(Source data)

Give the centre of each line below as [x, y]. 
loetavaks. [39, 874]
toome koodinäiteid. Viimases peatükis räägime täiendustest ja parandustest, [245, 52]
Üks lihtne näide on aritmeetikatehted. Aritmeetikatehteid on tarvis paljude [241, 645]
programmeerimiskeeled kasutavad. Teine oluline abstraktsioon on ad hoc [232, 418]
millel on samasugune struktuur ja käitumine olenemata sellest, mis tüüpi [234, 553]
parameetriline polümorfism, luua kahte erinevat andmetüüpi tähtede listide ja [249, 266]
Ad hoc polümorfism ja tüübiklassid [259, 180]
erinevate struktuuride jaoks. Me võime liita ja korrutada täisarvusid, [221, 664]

--

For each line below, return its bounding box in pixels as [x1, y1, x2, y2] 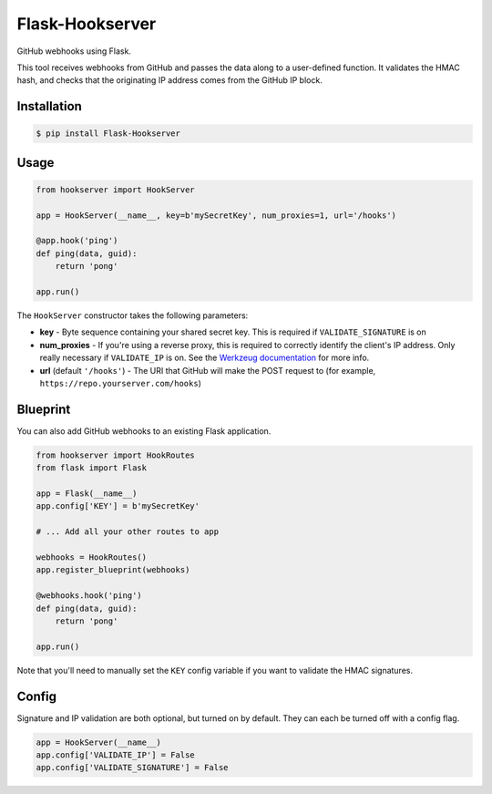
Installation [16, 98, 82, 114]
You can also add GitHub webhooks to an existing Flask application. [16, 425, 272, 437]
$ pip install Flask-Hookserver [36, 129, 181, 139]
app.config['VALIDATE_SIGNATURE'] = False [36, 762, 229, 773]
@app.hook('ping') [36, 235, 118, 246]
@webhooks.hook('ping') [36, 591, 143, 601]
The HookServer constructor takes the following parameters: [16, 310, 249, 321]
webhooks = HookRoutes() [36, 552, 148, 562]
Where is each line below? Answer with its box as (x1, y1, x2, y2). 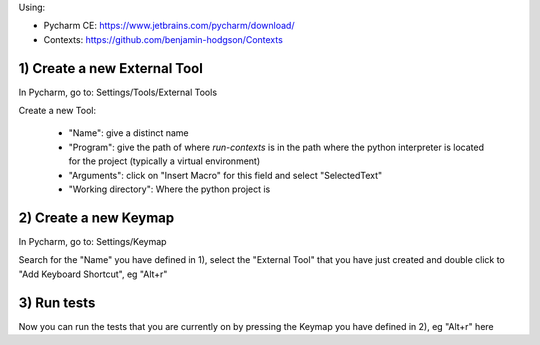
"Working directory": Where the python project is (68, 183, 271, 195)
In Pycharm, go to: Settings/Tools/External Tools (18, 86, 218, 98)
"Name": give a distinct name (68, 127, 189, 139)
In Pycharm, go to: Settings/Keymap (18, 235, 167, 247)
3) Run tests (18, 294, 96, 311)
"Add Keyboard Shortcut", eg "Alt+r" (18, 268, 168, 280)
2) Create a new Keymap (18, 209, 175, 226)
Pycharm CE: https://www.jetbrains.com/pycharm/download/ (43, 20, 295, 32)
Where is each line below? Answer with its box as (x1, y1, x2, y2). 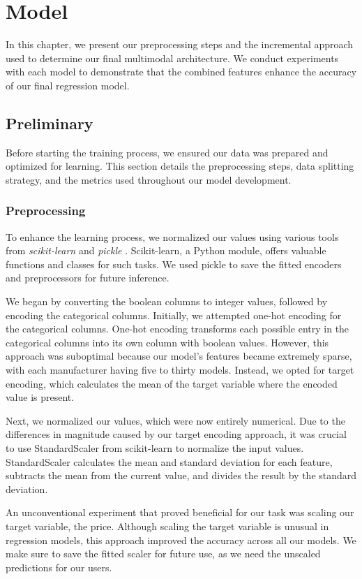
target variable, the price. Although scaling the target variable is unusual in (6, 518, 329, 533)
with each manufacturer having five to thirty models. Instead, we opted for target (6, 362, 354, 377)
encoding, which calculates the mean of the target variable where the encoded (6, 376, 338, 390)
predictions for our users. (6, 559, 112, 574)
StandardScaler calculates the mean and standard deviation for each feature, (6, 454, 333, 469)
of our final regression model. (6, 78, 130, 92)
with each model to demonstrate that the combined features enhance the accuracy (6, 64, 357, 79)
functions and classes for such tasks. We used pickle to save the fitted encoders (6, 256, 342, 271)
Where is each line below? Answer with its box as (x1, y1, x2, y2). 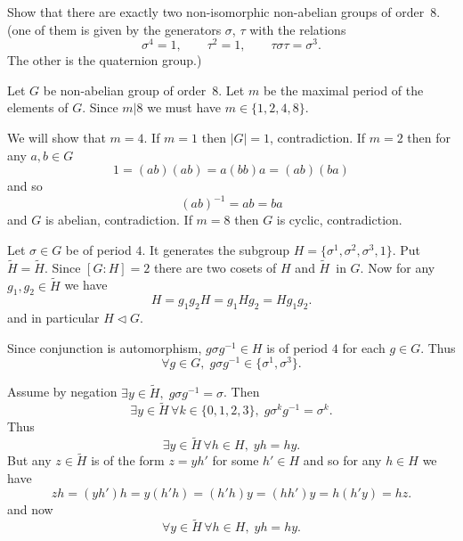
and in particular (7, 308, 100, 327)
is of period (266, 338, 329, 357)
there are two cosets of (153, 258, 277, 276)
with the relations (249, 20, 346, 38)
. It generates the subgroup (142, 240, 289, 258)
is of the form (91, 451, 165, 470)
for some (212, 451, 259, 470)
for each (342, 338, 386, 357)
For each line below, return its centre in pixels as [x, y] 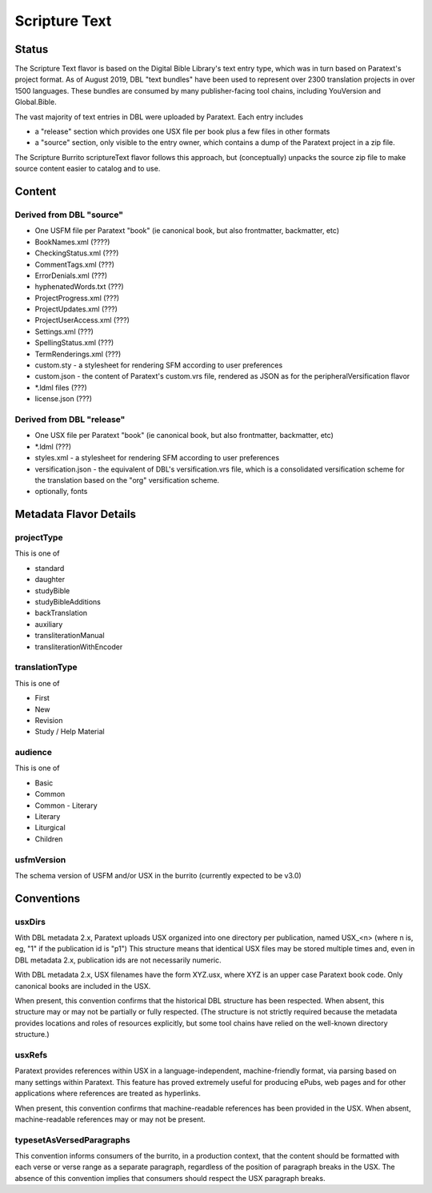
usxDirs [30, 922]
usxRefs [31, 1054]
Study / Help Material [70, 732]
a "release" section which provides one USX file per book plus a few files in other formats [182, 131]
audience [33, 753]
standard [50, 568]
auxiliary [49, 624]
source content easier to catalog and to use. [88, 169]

==

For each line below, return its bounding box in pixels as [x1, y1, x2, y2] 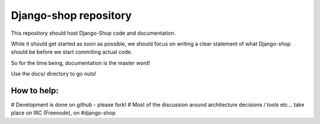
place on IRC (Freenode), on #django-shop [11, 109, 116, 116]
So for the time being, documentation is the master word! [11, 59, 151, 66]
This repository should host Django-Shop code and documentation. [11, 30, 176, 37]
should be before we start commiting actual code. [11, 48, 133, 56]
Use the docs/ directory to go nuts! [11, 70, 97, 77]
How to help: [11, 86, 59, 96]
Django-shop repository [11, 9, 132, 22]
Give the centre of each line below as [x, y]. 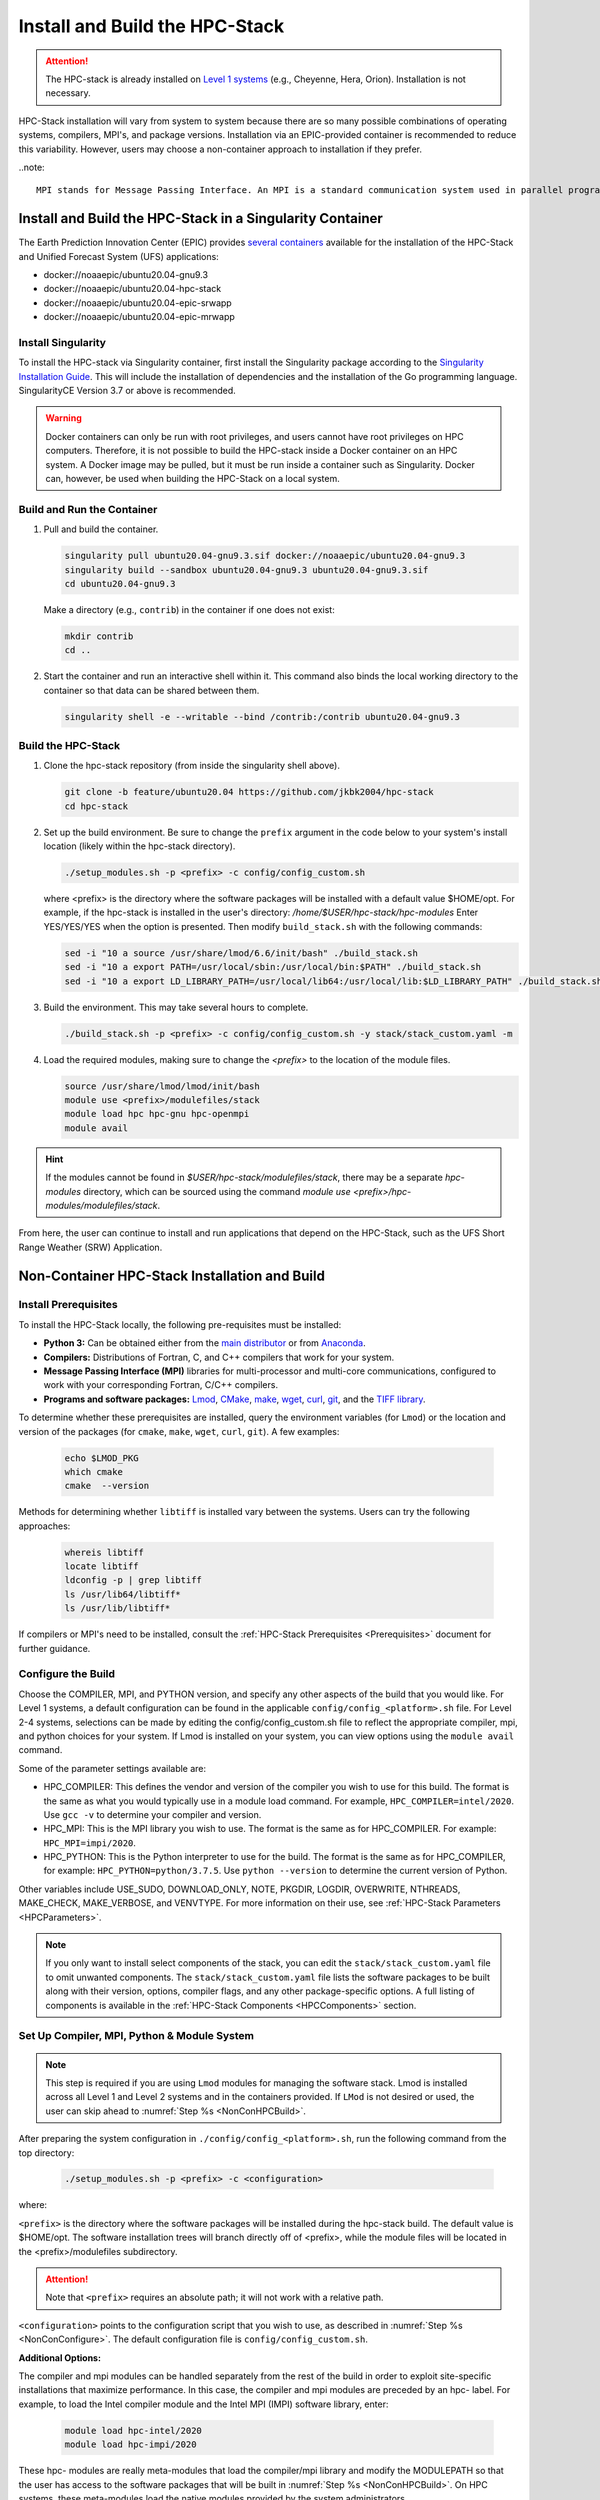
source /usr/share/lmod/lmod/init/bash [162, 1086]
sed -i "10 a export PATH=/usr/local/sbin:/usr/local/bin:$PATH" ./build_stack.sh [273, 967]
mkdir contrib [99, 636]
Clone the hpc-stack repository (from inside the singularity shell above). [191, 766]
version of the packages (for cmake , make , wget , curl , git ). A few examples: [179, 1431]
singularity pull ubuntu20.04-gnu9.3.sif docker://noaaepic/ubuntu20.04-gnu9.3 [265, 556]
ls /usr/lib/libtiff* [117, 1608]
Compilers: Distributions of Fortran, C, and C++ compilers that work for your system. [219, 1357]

Task brief = Find every line above that contains the word "standard", and return each one.

Task response =
StandardScaler calculates the mean and standard deviation for each feature, (6, 454, 333, 469)
standard [50, 568]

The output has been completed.